First there was MRTG which does a nice job. But as the company grows and grows we needed more power. Not only more power to handle more items, but also more configuration power. As well for new clients, as well as objects which could be graphed.

MRTG was first extended to print and plot all kind of information we needed. It quickly evolved to a PHP interface. The NFO files idea was born and by using a few shell scripts those NFO files were parsed and piped to MRTG.

At some time later I discovered RRDtool and started to experiment a little. A few Perl scripts were developed to handle SNMP requests and put those in the RRD databases. Those Perl scripts also read from the NFO files. Basically, this is were RRDBrowse was born.

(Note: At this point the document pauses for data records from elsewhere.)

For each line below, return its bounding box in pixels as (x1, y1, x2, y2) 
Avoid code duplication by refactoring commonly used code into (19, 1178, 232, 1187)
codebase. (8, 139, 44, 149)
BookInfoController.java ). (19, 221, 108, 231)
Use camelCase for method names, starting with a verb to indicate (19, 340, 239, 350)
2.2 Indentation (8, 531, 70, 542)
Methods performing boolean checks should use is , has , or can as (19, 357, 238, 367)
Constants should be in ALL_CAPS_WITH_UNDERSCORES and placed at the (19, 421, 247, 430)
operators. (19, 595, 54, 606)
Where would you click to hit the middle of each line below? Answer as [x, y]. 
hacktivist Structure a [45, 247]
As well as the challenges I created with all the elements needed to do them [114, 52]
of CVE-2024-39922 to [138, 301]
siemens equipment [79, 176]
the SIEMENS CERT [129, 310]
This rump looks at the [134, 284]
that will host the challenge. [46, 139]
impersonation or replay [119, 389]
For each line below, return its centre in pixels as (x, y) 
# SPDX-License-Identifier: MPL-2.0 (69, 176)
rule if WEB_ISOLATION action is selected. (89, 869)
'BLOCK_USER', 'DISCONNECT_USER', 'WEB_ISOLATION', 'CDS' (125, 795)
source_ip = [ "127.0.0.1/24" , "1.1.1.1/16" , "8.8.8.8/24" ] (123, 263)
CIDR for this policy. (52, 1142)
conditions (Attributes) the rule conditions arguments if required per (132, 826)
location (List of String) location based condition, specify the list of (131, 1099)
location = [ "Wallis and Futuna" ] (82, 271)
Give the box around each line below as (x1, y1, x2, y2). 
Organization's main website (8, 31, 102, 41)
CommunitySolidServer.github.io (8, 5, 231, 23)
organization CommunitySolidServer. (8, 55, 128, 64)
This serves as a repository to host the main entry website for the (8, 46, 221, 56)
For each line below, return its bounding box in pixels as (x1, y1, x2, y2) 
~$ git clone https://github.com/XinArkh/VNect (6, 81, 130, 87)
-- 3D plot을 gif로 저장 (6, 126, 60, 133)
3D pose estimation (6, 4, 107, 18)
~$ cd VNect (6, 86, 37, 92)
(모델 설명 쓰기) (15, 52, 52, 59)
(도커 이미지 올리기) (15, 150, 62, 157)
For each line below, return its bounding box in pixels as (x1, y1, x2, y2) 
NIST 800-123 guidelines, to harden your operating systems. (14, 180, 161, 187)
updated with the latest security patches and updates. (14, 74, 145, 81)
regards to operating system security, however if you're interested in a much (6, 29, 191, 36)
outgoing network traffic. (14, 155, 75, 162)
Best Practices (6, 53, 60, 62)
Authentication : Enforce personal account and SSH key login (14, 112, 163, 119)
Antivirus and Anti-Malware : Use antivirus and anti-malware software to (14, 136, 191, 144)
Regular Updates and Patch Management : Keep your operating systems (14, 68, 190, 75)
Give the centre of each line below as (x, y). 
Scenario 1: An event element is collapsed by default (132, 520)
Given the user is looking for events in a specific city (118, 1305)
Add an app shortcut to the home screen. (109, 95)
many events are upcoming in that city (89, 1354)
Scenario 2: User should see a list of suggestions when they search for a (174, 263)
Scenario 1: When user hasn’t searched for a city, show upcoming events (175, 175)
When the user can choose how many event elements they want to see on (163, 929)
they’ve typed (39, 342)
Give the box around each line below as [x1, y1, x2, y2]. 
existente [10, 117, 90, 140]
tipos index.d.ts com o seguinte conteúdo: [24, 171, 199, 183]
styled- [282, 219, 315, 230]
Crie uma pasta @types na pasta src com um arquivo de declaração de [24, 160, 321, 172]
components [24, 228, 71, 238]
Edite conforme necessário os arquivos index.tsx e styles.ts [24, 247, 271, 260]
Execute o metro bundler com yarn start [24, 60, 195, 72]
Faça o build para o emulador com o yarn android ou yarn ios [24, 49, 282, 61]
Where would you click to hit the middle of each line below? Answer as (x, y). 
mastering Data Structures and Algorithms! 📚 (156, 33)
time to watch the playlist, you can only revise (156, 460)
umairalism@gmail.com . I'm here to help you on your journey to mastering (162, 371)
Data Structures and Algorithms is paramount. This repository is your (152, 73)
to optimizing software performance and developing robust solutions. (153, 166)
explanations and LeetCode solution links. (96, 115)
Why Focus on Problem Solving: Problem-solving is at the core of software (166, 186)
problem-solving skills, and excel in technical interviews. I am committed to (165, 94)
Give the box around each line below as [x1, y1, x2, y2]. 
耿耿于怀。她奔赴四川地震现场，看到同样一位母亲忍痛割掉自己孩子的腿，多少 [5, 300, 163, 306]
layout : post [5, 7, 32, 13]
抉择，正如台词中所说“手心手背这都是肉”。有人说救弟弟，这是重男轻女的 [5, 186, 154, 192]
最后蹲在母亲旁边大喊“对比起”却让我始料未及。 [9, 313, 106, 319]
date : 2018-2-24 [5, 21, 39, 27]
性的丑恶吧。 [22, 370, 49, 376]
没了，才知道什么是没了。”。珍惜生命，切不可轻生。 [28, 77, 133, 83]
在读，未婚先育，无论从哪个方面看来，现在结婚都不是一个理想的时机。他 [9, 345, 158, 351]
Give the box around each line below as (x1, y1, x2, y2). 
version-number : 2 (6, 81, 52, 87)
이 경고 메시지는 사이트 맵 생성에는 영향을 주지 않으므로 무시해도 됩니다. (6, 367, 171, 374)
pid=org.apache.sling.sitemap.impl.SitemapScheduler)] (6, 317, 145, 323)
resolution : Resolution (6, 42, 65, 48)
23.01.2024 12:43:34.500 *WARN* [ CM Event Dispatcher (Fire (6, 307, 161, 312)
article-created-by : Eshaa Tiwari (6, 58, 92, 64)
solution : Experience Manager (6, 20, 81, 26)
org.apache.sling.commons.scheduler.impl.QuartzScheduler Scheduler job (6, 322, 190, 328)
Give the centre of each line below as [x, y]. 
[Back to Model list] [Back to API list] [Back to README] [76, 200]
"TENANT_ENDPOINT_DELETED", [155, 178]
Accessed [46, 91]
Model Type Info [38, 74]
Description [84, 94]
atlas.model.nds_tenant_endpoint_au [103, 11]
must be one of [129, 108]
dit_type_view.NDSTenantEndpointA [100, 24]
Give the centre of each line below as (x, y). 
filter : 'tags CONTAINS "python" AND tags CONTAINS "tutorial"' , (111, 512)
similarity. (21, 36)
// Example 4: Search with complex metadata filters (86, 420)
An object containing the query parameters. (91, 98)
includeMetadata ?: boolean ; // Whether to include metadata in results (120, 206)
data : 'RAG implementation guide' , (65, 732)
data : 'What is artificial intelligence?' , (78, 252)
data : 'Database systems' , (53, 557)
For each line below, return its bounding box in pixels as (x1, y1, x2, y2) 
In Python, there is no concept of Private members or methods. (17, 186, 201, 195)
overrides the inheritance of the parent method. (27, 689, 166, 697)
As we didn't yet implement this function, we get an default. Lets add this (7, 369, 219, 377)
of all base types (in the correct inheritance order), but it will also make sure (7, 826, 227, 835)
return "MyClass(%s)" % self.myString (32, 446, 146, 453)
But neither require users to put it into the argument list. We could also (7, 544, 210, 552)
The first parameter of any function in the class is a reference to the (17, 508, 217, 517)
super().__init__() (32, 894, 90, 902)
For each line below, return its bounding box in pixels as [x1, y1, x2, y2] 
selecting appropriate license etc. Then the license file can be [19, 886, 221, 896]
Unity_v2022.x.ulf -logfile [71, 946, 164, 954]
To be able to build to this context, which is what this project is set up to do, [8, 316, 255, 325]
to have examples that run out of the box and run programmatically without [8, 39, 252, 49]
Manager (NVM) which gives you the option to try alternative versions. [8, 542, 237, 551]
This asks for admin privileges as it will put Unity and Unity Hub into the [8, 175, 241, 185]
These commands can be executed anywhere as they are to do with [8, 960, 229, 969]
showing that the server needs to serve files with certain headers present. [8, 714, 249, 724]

After a year or so I decided to rewrite and structure everything and release it as what is now known as RRDBrowse. Nowadays it runs a couple of hundred statistics in a few seconds at the company I work for. Authentication was wrapped around and it is now part of the customer portal too.


12. References

RRDBrowse wouldn't be possible without RRDtool, ofcourse. Download RRDtool from: http://www.rrdtool.org/ Download net-snmpd at: http://www.net-snmp.org/ Download windows SNMP for the public community: http://www.wtcs.org/snmp4tpc/ RRDBrowse homepage is located at: http://www.rrdbrowse.org/ RRDBrowse was made possible by Support Net B.V. who have an excellent lineup of equipment where most of this software was tested on initially. Visit Support Net at: http://www.support.net/


13. Copyright and License

Copyright (c) 2003, 2004, Tommy van Leeuwen

All rights reserved.

Redistribution and use in source and binary forms, with or without modification, are permitted provided that the following conditions are met:

THIS SOFTWARE IS PROVIDED BY THE COPYRIGHT HOLDERS AND CONTRIBUTORS "AS IS" AND ANY EXPRESS OR IMPLIED WARRANTIES, INCLUDING, BUT NOT LIMITED TO, THE IMPLIED WARRANTIES OF MERCHANTABILITY AND FITNESS FOR A PARTICULAR PURPOSE ARE DISCLAIMED. IN NO EVENT SHALL THE COPYRIGHT OWNER OR CONTRIBUTORS BE LIABLE FOR ANY DIRECT, INDIRECT, INCIDENTAL, SPECIAL, EXEMPLARY, OR CONSEQUENTIAL DAMAGES (INCLUDING, BUT NOT LIMITED TO, PROCUREMENT OF SUBSTITUTE GOODS OR SERVICES; LOSS OF USE, DATA, OR PROFITS; OR BUSINESS INTERRUPTION) HOWEVER CAUSED AND ON ANY THEORY OF LIABILITY, WHETHER IN CONTRACT, STRICT LIABILITY, OR TORT (INCLUDING NEGLIGENCE OR OTHERWISE) ARISING IN ANY WAY OUT OF THE USE OF THIS SOFTWARE, EVEN IF ADVISED OF THE POSSIBILITY OF SUCH DAMAGE.